Exercise prompt
What is needed is an exact copy of the records below, without the pictures.

Data for the task
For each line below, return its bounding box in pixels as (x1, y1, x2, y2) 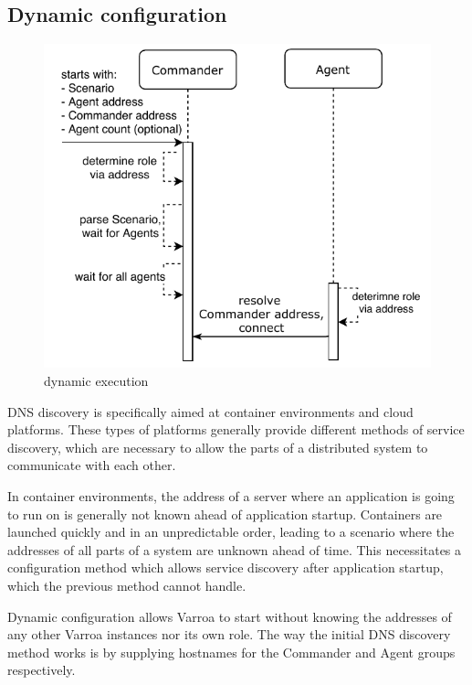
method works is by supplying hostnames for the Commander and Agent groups (7, 642, 456, 661)
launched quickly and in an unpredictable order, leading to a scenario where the (7, 522, 455, 541)
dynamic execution (44, 371, 149, 391)
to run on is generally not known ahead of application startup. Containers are (7, 504, 443, 523)
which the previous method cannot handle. (7, 576, 246, 595)
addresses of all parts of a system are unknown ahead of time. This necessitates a (7, 540, 462, 559)
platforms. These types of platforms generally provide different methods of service (7, 420, 465, 439)
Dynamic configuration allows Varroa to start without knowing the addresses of (7, 606, 452, 626)
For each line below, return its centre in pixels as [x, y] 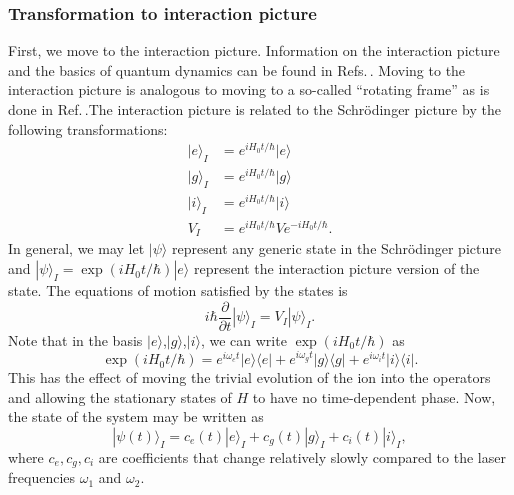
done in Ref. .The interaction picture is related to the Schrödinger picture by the [254, 109]
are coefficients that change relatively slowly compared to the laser [302, 457]
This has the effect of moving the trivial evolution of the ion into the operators [249, 377]
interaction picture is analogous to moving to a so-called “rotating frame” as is [249, 89]
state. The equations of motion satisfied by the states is [178, 290]
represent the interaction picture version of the [336, 268]
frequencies [42, 477]
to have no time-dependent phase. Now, [374, 396]
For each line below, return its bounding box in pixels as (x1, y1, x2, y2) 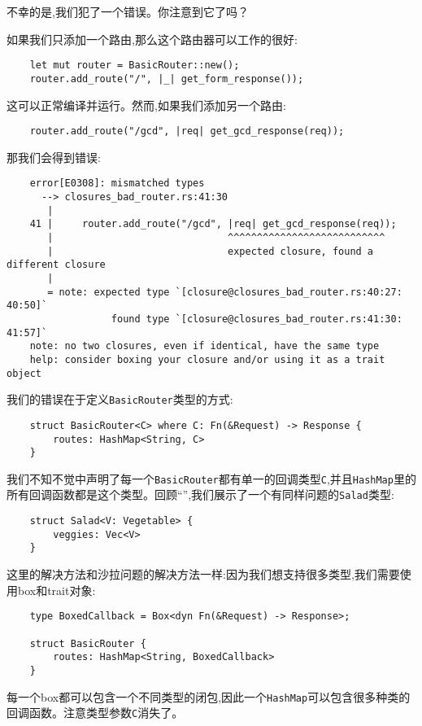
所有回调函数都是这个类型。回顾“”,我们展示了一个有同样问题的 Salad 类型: (7, 486, 394, 503)
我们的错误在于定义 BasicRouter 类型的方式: (7, 391, 233, 408)
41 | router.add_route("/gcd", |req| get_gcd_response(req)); (29, 218, 397, 230)
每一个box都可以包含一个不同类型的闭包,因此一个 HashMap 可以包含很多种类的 (7, 688, 411, 705)
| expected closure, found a (47, 245, 374, 257)
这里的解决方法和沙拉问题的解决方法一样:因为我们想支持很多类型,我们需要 (7, 566, 400, 583)
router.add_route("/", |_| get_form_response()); (29, 72, 304, 85)
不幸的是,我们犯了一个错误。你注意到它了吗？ (7, 3, 249, 20)
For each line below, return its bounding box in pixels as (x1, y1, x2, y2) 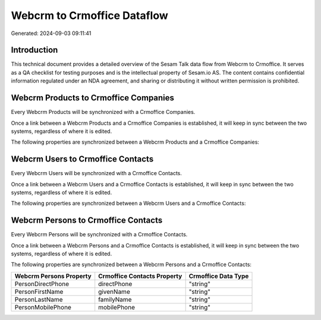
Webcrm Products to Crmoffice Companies (11, 93, 175, 103)
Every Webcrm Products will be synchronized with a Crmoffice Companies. (11, 109, 196, 116)
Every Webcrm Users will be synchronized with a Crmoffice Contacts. (11, 170, 182, 177)
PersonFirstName (14, 287, 64, 296)
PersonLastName (14, 295, 63, 303)
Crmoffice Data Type (188, 272, 249, 280)
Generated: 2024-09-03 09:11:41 (11, 30, 92, 37)
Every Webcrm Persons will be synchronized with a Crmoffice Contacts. (11, 231, 188, 238)
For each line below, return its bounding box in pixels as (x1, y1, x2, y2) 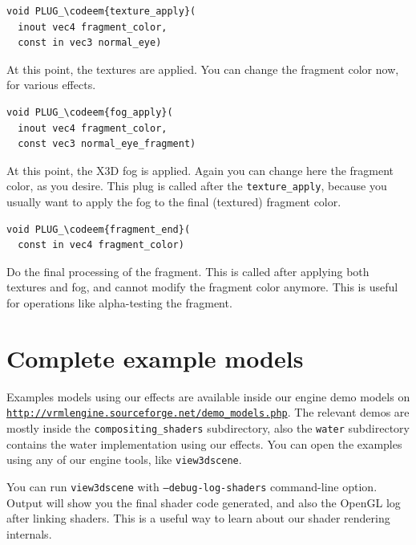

Exercise result
For each line below, return its bounding box in pixels as (x1, y1, x2, y2) 
method works is by supplying hostnames for the Commander and Agent groups (7, 642, 456, 661)
launched quickly and in an unpredictable order, leading to a scenario where the (7, 522, 455, 541)
dynamic execution (44, 371, 149, 391)
to run on is generally not known ahead of application startup. Containers are (7, 504, 443, 523)
which the previous method cannot handle. (7, 576, 246, 595)
addresses of all parts of a system are unknown ahead of time. This necessitates a (7, 540, 462, 559)
platforms. These types of platforms generally provide different methods of service (7, 420, 465, 439)
Dynamic configuration allows Varroa to start without knowing the addresses of (7, 606, 452, 626)
For each line below, return its centre in pixels as [x, y] 
done in Ref. .The interaction picture is related to the Schrödinger picture by the [254, 109]
are coefficients that change relatively slowly compared to the laser [302, 457]
This has the effect of moving the trivial evolution of the ion into the operators [249, 377]
interaction picture is analogous to moving to a so-called “rotating frame” as is [249, 89]
state. The equations of motion satisfied by the states is [178, 290]
represent the interaction picture version of the [336, 268]
frequencies [42, 477]
to have no time-dependent phase. Now, [374, 396]
For each line below, return its bounding box in pixels as (x1, y1, x2, y2) 
所有回调函数都是这个类型。回顾“”,我们展示了一个有同样问题的 Salad 类型: (7, 486, 394, 503)
我们的错误在于定义 BasicRouter 类型的方式: (7, 391, 233, 408)
41 | router.add_route("/gcd", |req| get_gcd_response(req)); (29, 218, 397, 230)
每一个box都可以包含一个不同类型的闭包,因此一个 HashMap 可以包含很多种类的 (7, 688, 411, 705)
| expected closure, found a (47, 245, 374, 257)
这里的解决方法和沙拉问题的解决方法一样:因为我们想支持很多类型,我们需要 (7, 566, 400, 583)
router.add_route("/", |_| get_form_response()); (29, 72, 304, 85)
不幸的是,我们犯了一个错误。你注意到它了吗？ (7, 3, 249, 20)
For each line below, return its bounding box in pixels as (x1, y1, x2, y2) 
Webcrm Products to Crmoffice Companies (11, 93, 175, 103)
Every Webcrm Products will be synchronized with a Crmoffice Companies. (11, 109, 196, 116)
Every Webcrm Users will be synchronized with a Crmoffice Contacts. (11, 170, 182, 177)
PersonFirstName (14, 287, 64, 296)
PersonLastName (14, 295, 63, 303)
Crmoffice Data Type (188, 272, 249, 280)
Generated: 2024-09-03 09:11:41 (11, 30, 92, 37)
Every Webcrm Persons will be synchronized with a Crmoffice Contacts. (11, 231, 188, 238)
For each line below, return its bounding box in pixels as (x1, y1, x2, y2) 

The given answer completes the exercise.